[Records contained in a dataset]
----

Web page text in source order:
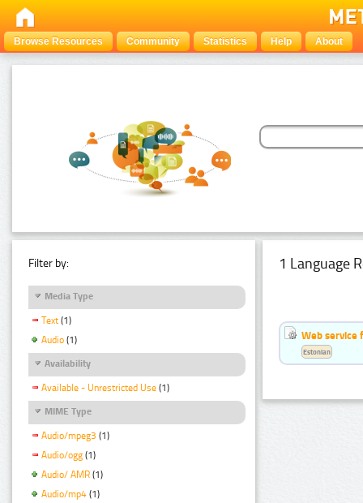
Browse Resources Community Statistics Help About
Filter by:
Media Type
Text (1)
Audio (1)
Availability
Available - Unrestricted Use (1)
MIME Type
Audio/mpeg3 (1)
Audio/ogg (1)
Audio/ AMR (1)
Audio/mp4 (1)
1 Language
Web service
Estonian
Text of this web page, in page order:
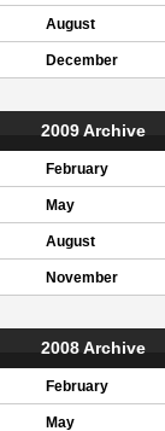
August
December
2009 Archive
February
May
August
November
2008 Archive
February
May
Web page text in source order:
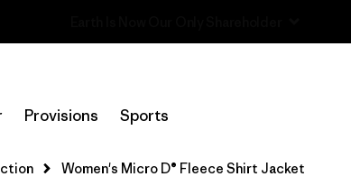
Provisions Sports
Women's Micro D® Fleece Shirt Jacket
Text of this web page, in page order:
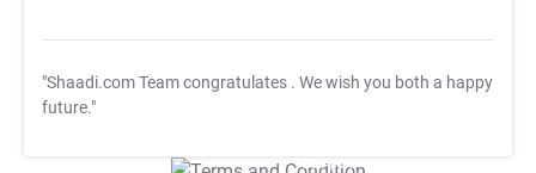
"Shaadi.com Team congratulates . We wish you both a happy
future."
T&C Apply
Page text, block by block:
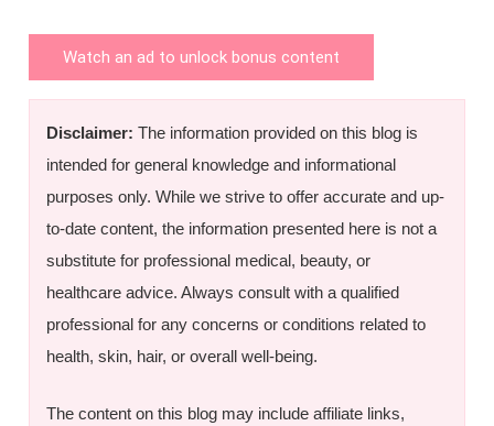
Watch an ad to unlock bonus content
Disclaimer: The information provided on this blog is
intended for general knowledge and informational
purposes only. While we strive to offer accurate and up-
to-date content, the information presented here is not a
substitute for professional medical, beauty, or
healthcare advice. Always consult with a qualified
professional for any concerns or conditions related to
health, skin, hair, or overall well-being.
The content on this blog may include affiliate links,
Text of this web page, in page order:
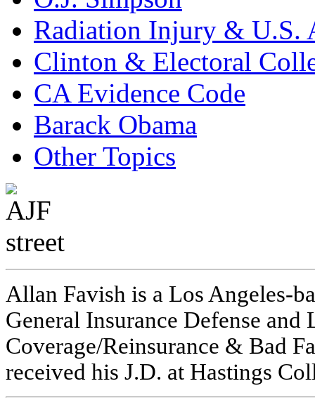
Radiation Injury & U.S.
Clinton & Electoral
CA Evidence Code
Barack Obama
Other Topics
Allan Favish is a Los Angeles-
General Insurance Defense
Coverage/Reinsurance & Bad
received his J.D. at Hastings
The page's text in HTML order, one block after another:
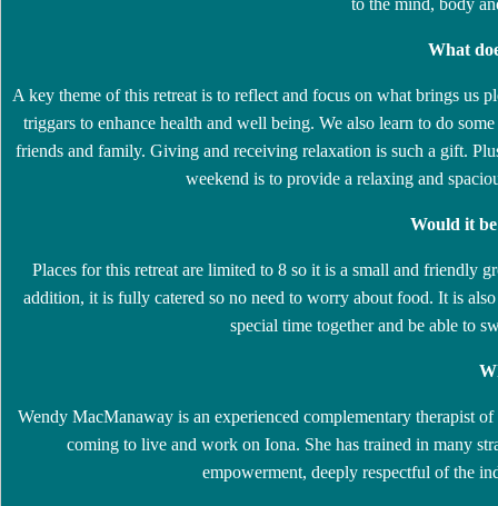
to the mind, body
What
A key theme of this retreat is to reflect and focus on what brings us
triggars to enhance health and well being. We also learn to do
friends and family. Giving and receiving relaxation is such a gift.
weekend is to provide a relaxing and
Would it
Places for this retreat are limited to 8 so it is a small and friendly
addition, it is fully catered so no need to worry about food. It is
special time together and be able to
Wendy MacManaway is an experienced complementary therapist
coming to live and work on Iona. She has trained in many
empowerment, deeply respectful of the
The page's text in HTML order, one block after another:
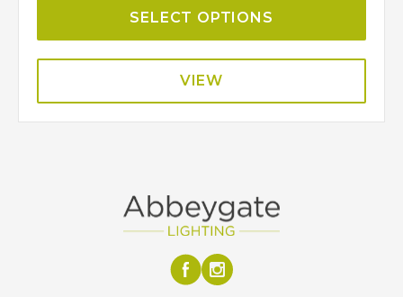
SELECT OPTIONS
VIEW
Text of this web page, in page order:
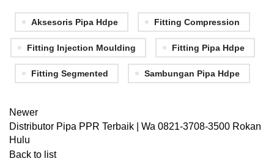
Aksesoris Pipa Hdpe Fitting Compression
Fitting Injection Moulding Fitting Pipa Hdpe
Fitting Segmented Sambungan Pipa Hdpe
Newer
Distributor Pipa PPR Terbaik | Wa 0821-3708-3500 Rokan
Hulu
Back to list
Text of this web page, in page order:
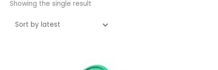
Showing the single result
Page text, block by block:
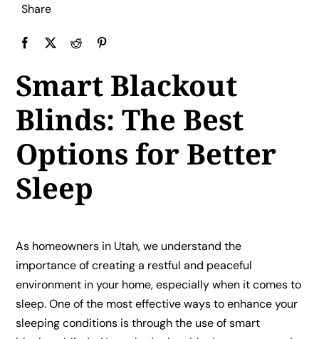
Share
Smart Blackout
Blinds: The Best
Options for Better
Sleep
As homeowners in Utah, we understand the
importance of creating a restful and peaceful
environment in your home, especially when it comes to
sleep. One of the most effective ways to enhance your
sleeping conditions is through the use of smart
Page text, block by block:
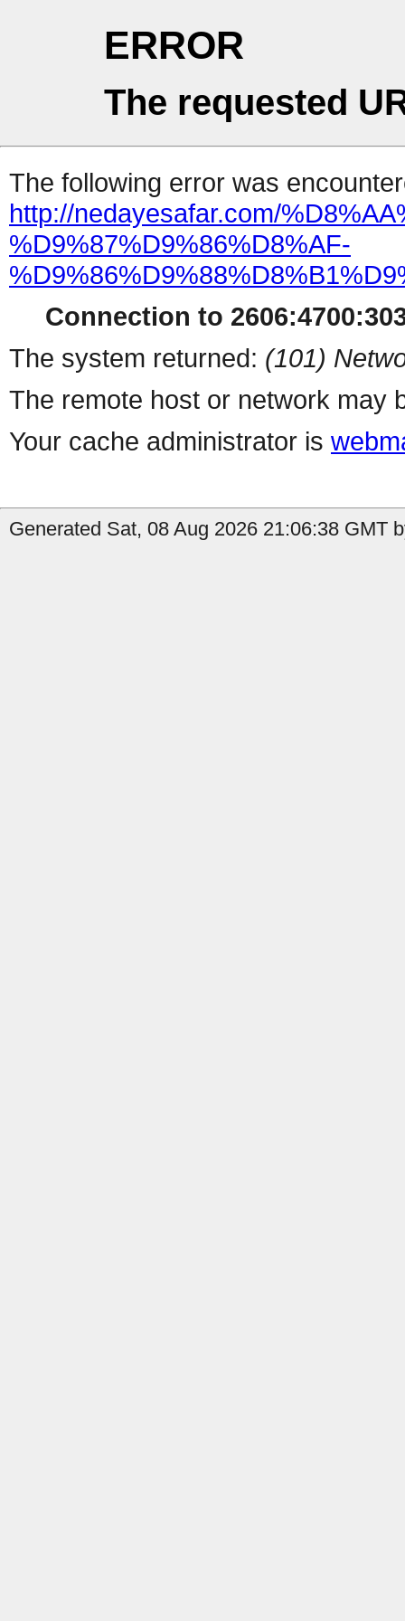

----

**Task objective:** Would you write out the data exactly, with no pictures in the copy?

**Written answer:**
Web page text in source order:
Browse Resources Community Statistics Help About
Filter by:
Media Type
Text (1)
Audio (1)
Availability
Available - Unrestricted Use (1)
MIME Type
Audio/mpeg3 (1)
Audio/ogg (1)
Audio/ AMR (1)
Audio/mp4 (1)
1 Language
Web service
Estonian
Text of this web page, in page order:
August
December
2009 Archive
February
May
August
November
2008 Archive
February
May
Web page text in source order:
Provisions Sports
Women's Micro D® Fleece Shirt Jacket
Text of this web page, in page order:
"Shaadi.com Team congratulates . We wish you both a happy
future."
T&C Apply
Page text, block by block:
Watch an ad to unlock bonus content
Disclaimer: The information provided on this blog is
intended for general knowledge and informational
purposes only. While we strive to offer accurate and up-
to-date content, the information presented here is not a
substitute for professional medical, beauty, or
healthcare advice. Always consult with a qualified
professional for any concerns or conditions related to
health, skin, hair, or overall well-being.
The content on this blog may include affiliate links,
Text of this web page, in page order:
Radiation Injury & U.S.
Clinton & Electoral
CA Evidence Code
Barack Obama
Other Topics
Allan Favish is a Los Angeles-
General Insurance Defense
Coverage/Reinsurance & Bad
received his J.D. at Hastings
The page's text in HTML order, one block after another:
to the mind, body
What
A key theme of this retreat is to reflect and focus on what brings us
triggars to enhance health and well being. We also learn to do
friends and family. Giving and receiving relaxation is such a gift.
weekend is to provide a relaxing and
Would it
Places for this retreat are limited to 8 so it is a small and friendly
addition, it is fully catered so no need to worry about food. It is
special time together and be able to
Wendy MacManaway is an experienced complementary therapist
coming to live and work on Iona. She has trained in many
empowerment, deeply respectful of the
The page's text in HTML order, one block after another:
SELECT OPTIONS
VIEW
Text of this web page, in page order:
Aksesoris Pipa Hdpe Fitting Compression
Fitting Injection Moulding Fitting Pipa Hdpe
Fitting Segmented Sambungan Pipa Hdpe
Newer
Distributor Pipa PPR Terbaik | Wa 0821-3708-3500 Rokan
Hulu
Back to list
Text of this web page, in page order:
Showing the single result
Page text, block by block:
Share
Smart Blackout
Blinds: The Best
Options for Better
Sleep
As homeowners in Utah, we understand the
importance of creating a restful and peaceful
environment in your home, especially when it comes to
sleep. One of the most effective ways to enhance your
sleeping conditions is through the use of smart
Page text, block by block:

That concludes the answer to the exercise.